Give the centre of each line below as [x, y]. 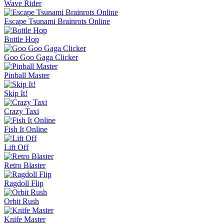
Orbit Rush [21, 201]
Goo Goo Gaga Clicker [41, 57]
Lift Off [16, 147]
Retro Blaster [25, 165]
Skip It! [16, 93]
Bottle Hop [21, 39]
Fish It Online [26, 129]
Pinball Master [27, 75]
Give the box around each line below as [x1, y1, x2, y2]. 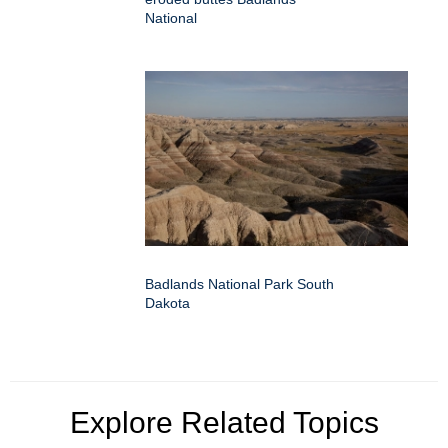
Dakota [145, 294, 190, 311]
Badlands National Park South [145, 275, 334, 292]
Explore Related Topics [69, 405, 379, 439]
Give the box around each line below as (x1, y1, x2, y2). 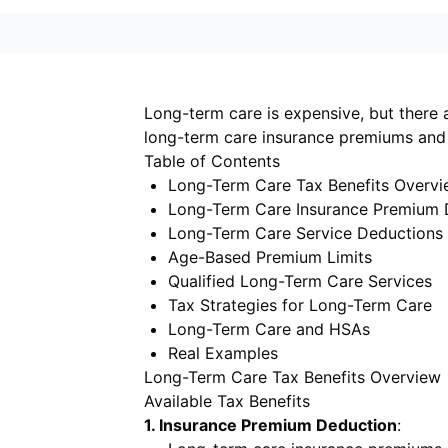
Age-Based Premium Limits (168, 247, 372, 267)
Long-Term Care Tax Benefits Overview (144, 367, 441, 387)
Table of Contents (144, 151, 280, 171)
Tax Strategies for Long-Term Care (168, 295, 432, 315)
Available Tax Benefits (144, 391, 310, 411)
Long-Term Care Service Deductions (168, 223, 443, 243)
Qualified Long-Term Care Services (168, 271, 432, 291)
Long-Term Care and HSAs (168, 319, 370, 339)
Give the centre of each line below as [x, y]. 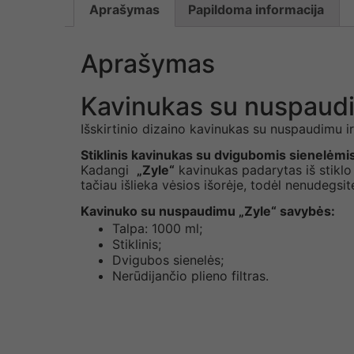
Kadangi [109, 169]
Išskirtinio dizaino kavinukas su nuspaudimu [213, 128]
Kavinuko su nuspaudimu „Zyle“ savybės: [208, 211]
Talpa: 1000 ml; [157, 229]
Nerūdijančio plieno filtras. [190, 276]
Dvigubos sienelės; [168, 260]
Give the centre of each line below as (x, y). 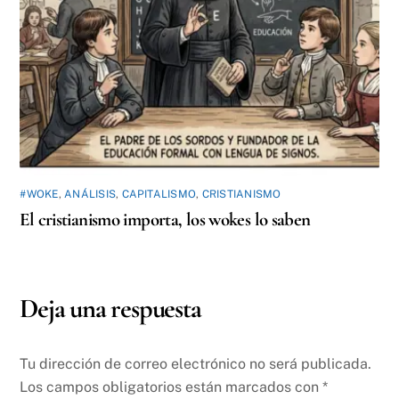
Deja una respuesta (110, 309)
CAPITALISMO (159, 195)
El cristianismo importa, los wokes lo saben (165, 220)
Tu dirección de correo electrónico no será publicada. (196, 363)
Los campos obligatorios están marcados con (171, 387)
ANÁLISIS (90, 195)
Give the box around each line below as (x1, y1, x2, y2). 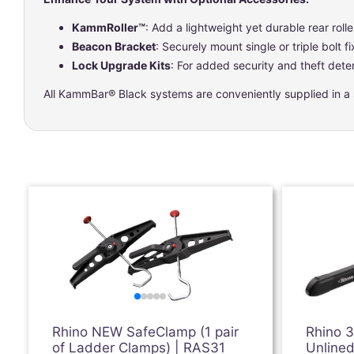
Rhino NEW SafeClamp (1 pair (52, 324, 239, 340)
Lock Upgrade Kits (72, 58, 171, 72)
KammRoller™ (72, 21, 145, 34)
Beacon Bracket (72, 40, 156, 53)
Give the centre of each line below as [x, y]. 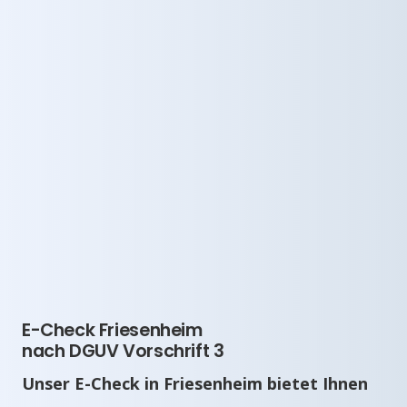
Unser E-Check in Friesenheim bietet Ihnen [195, 383]
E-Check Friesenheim [112, 330]
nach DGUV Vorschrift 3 [123, 351]
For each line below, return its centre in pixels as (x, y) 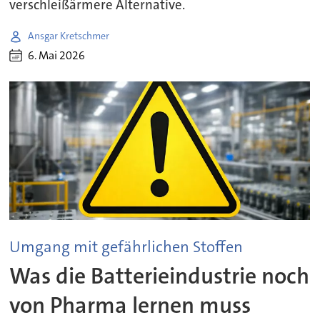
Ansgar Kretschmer (69, 36)
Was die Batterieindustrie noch (160, 276)
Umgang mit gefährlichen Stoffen (126, 247)
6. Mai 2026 (57, 56)
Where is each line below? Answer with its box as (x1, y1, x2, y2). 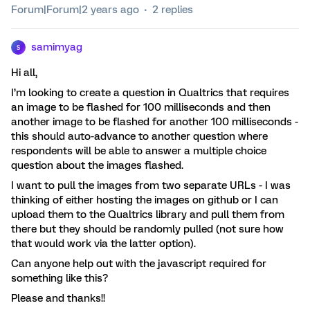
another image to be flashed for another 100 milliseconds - (11, 116, 298, 128)
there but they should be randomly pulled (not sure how (11, 223, 284, 235)
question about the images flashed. (11, 159, 186, 172)
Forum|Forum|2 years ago (11, 3, 139, 16)
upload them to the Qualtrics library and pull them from (11, 208, 284, 221)
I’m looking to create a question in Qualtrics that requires (11, 86, 289, 99)
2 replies (152, 3, 193, 16)
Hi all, (11, 66, 40, 79)
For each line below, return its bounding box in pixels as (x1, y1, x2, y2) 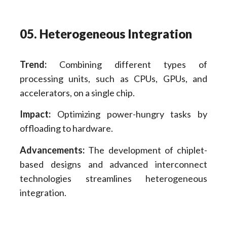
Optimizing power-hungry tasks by (50, 108, 208, 120)
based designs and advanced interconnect (19, 158, 208, 170)
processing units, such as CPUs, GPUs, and (19, 72, 208, 84)
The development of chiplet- (84, 144, 208, 156)
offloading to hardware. (19, 123, 113, 134)
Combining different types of (46, 58, 208, 70)
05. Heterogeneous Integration (19, 26, 192, 41)
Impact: (19, 108, 51, 120)
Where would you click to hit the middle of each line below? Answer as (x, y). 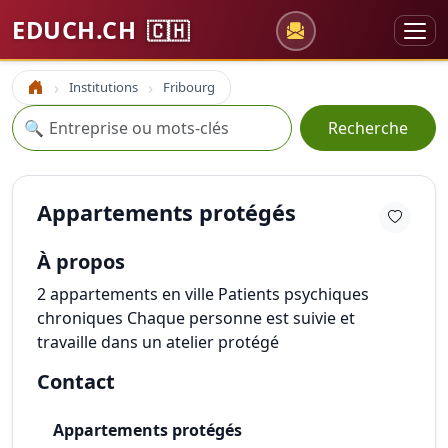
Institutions (103, 87)
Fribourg (189, 87)
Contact (76, 381)
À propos (81, 261)
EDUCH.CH (77, 30)
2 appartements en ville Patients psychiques (203, 294)
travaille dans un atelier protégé (158, 342)
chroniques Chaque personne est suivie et (196, 318)
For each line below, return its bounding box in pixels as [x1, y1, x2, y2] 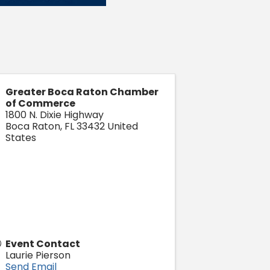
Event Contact [5, 237, 80, 251]
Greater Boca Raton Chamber [5, 85, 159, 99]
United [107, 119, 138, 134]
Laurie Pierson [5, 248, 71, 263]
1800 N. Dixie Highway [5, 108, 104, 122]
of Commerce [5, 96, 75, 111]
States [5, 131, 36, 145]
■ ■ ■ ■ ■ ■ ■
▸ **PROBLEM STATEMENT**
Would you reproduce the lines above, from the very first through the line containing "Ansgar Kretschmer (69, 36)", exactly and without the pictures?

▸ **RESULT OF THIS TASK**
Give the centre of each line below as [x, y]. 
Orbit Rush [21, 201]
Goo Goo Gaga Clicker [41, 57]
Lift Off [16, 147]
Retro Blaster [25, 165]
Skip It! [16, 93]
Bottle Hop [21, 39]
Fish It Online [26, 129]
Pinball Master [27, 75]
Give the box around each line below as [x1, y1, x2, y2]. 
Dakota [145, 294, 190, 311]
Badlands National Park South [145, 275, 334, 292]
Explore Related Topics [69, 405, 379, 439]
Give the box around each line below as (x1, y1, x2, y2). 
Age-Based Premium Limits (168, 247, 372, 267)
Long-Term Care Tax Benefits Overview (144, 367, 441, 387)
Table of Contents (144, 151, 280, 171)
Tax Strategies for Long-Term Care (168, 295, 432, 315)
Available Tax Benefits (144, 391, 310, 411)
Long-Term Care Service Deductions (168, 223, 443, 243)
Qualified Long-Term Care Services (168, 271, 432, 291)
Long-Term Care and HSAs (168, 319, 370, 339)
Give the centre of each line below as [x, y]. 
Kadangi [109, 169]
Išskirtinio dizaino kavinukas su nuspaudimu [213, 128]
Kavinuko su nuspaudimu „Zyle“ savybės: [208, 211]
Talpa: 1000 ml; [157, 229]
Nerūdijančio plieno filtras. [190, 276]
Dvigubos sienelės; [168, 260]
Give the centre of each line below as (x, y). 
Deja una respuesta (110, 309)
CAPITALISMO (159, 195)
El cristianismo importa, los wokes lo saben (165, 220)
Tu dirección de correo electrónico no será publicada. (196, 363)
Los campos obligatorios están marcados con (171, 387)
ANÁLISIS (90, 195)
Give the box around each line below as (x1, y1, x2, y2). 
Rhino NEW SafeClamp (1 pair (52, 324, 239, 340)
Lock Upgrade Kits (72, 58, 171, 72)
KammRoller™ (72, 21, 145, 34)
Beacon Bracket (72, 40, 156, 53)
Give the centre of each line below as [x, y]. 
Unser E-Check in Friesenheim bietet Ihnen [195, 383]
E-Check Friesenheim [112, 330]
nach DGUV Vorschrift 3 [123, 351]
For each line below, return its centre in pixels as (x, y) 
Ansgar Kretschmer (69, 36)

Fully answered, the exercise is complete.